She cupped her chin in her hand, rested the elbow of that arm upon her knee where she sat on a pack of the gear we had not needed to open. It seemed that she, too, looked now into the fire for comfort.
"Brother and sister—twins. They had a kinsman who was off-world and who had come with the thought of staying at Voor's Grove. When he heard what had happened he took them and shipped out. I never heard what happened to them after."
"There were eight settlements and holdings in all which were overrun," I totalled them up on my fingers. "Mungo's, Voor's—Stablish's in the far west and, a little south of that, an off-worlder one, only that was not a real settlement, rather a semi-permanent station set up to study vegetation cross-breeding. Then eastward, Welk's Town, Lomack's, Robbin's, Kattern's. We, my father and I, went to Welk's, Lomack's, Kattern's, the off-world station and Stablish's. How many others had survivors—children?"
"Why—" her mask cracked and her eyes showed a flicker of astonishment. "Only—only you and I! That is all. You know, of course, of the birth lag—"
That had been another peculiarity of Voor which I had half forgotten over the years since my father had had me read the records. The birth lag—colonists were encouraged to have children as soon as possible if the conditions on the settled world were favorable. But on Voor there had been a strange effect which had at first caused some concern, and then, as the years passed, and more settlers came, had bee
n accepted as the norm for this world. No children had been born during the first six years after landing. Then an established pattern of cycle births, for there would be a few years in which the number of births was approximately normal for our species on the home planets from which they had come. Again would follow birth lags of increasingly shorter intervals. Until now that oddity did not exist—at least not in the south. And since no one settled in the north now, if it still differed that did not matter.
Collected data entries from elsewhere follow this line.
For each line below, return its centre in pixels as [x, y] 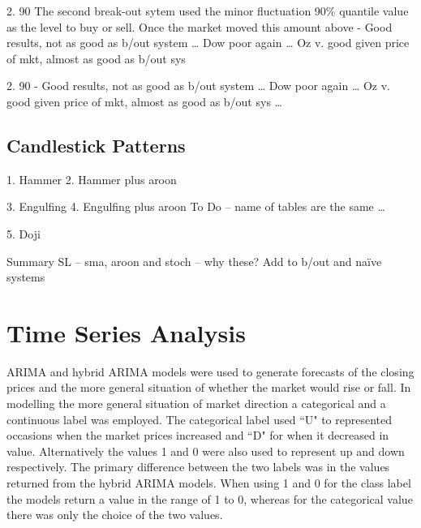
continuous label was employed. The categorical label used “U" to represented [200, 419]
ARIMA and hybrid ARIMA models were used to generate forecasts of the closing [210, 371]
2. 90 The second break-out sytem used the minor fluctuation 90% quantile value [208, 11]
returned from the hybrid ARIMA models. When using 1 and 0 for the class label [209, 483]
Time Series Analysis [126, 332]
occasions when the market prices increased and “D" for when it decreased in [198, 435]
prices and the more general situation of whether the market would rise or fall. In [209, 387]
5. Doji [24, 233]
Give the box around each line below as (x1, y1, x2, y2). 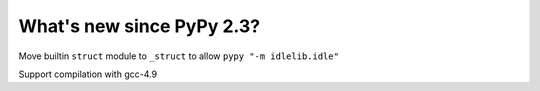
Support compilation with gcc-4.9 (18, 68, 158, 80)
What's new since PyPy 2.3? (18, 15, 261, 37)
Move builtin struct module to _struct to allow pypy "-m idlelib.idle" (18, 50, 340, 62)
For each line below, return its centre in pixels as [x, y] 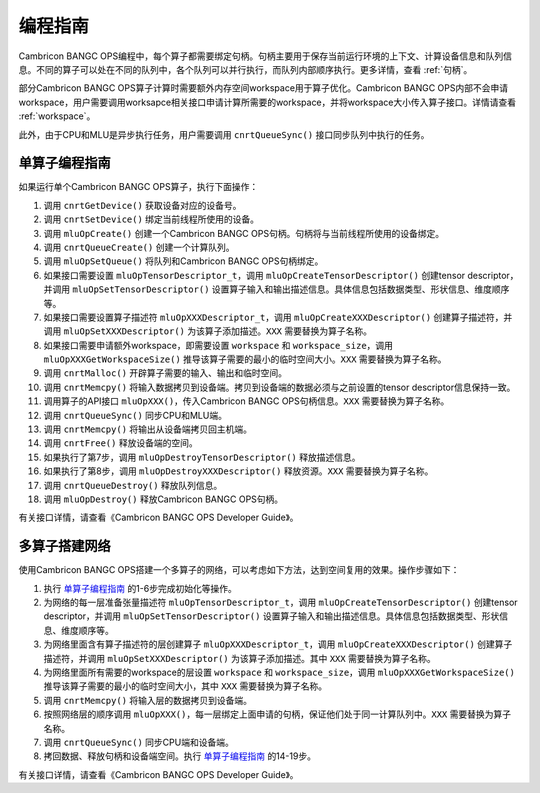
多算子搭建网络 [64, 546]
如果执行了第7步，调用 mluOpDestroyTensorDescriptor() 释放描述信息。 [202, 457]
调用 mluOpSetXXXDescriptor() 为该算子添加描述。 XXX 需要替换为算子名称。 [207, 331]
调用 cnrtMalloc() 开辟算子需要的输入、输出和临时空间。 [165, 373]
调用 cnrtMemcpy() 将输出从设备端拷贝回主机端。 [148, 429]
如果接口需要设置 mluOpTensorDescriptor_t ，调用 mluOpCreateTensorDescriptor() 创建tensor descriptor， [281, 275]
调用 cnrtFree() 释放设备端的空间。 [121, 443]
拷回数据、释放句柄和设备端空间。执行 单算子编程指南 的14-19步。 [180, 756]
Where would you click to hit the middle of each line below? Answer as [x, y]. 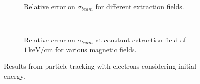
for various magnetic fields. [96, 49]
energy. [15, 75]
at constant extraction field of [141, 40]
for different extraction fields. [140, 6]
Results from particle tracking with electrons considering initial [100, 66]

"What if ages five or six—and under—meant immunity—" Illo continued. "You may have been the youngest—the latest born at Mungo Town. I was the first of another grouping at Voor's. We have never known what caused the lag—just as we don't know what caused that—" She pointed through the twilight to the settlement. "All the other settlements and holdings could have been caught by chance during the long lag—so no survivors."
Her reasoning made sense. Then our own chance of survival had indeed been very small; we were the only two of our kind. Whether that could mean anything or not, I was in no position to argue.
"What are you going to do now?"
I knew, though I had not yet put my resolve into words. "Try to find out."
That had become the future for me. I could return to Portcity, yes—start over as a loper, back-packing on my three remaining gars—making the rounds as a small trader. Or I could join some holding—an extra pair of hands was welcome anywhere on the frontier. But I would not. I had to know—if such a thing was possible to learn at all.
The girl regarded me steadily. "Your father had years of searching—what did he learn? You may be running now into something worse than you can remember—because you don't remember!"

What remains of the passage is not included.